[英]change the date formats to modified ISO date in multiple column in each line using awk or sed
Input file输入文件
xyz|name1|address1|19600221|M|country1|20200129|etc1
xyz|name2|address2|19610321|M|country2|20200118|etc1
xyz|name3|address3|19520217|M|country3||etc1
xyz|name4|address4|19611111|M|country4||etc1
expected output预期产出
xyz|name1|address1|1960-02-21|M|country1|2020-01-29|etc1
xyz|name2|address2|1961-03-21|M|country2|2020-01-18|etc1
xyz|name3|address3|1952-02-17|M|country3||etc1
xyz|name4|address4|1961-11-11|M|country4||etc1
Code that I used我使用的代码
awk -F"|" '{OFS="|";$4=strftime("%Y-%m-%d", $4); print$0}' input.txt
and redirect the output to new file and ran the same for the 7th column but the result is not as expected and I got the below并将输出重定向到新文件并为第 7 列运行相同的结果,但结果与预期不同,我得到了以下结果
xyz|name1|address1|1960-02-21|M|country1|1970-08-22|etc1
xyz|name2|address2|1961-03-21|M|country2|1970-08-22|etc1
xyz|name3|address3|1952-02-17|M|country3|1970-01-01|etc1
xyz|name4|address4|1961-11-11|M|country4|1970-01-01|etc1
I couldn't understand why the column 7 output is different?我不明白为什么第 7 列的输出不同? Any advise on what is wrong here?关于这里有什么问题的任何建议?

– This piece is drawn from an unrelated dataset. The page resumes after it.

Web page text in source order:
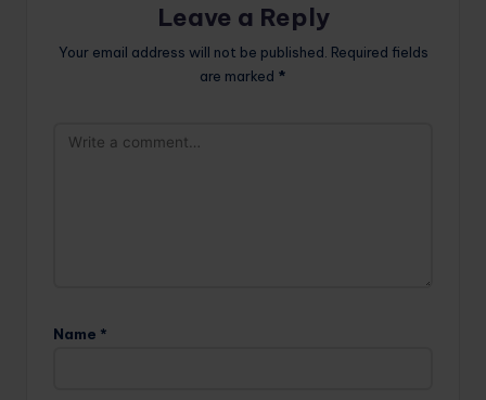
Leave a Reply
Your email address will not be published. Required fields
are marked *
Name *

Could you please try following.你能不能试试以下。 Written and tested with shown samples in GNU awk
.使用 GNU awk
显示的示例编写和测试。
awk '
BEGIN{
FS=OFS="|"
}
{
$7=($7!=""?substr($7,1,4)"-"substr($7,5,2)"-"substr($7,7):"")
}
1' Input_file
Explanation: Adding detailed explanation for above.说明:为以上添加详细说明。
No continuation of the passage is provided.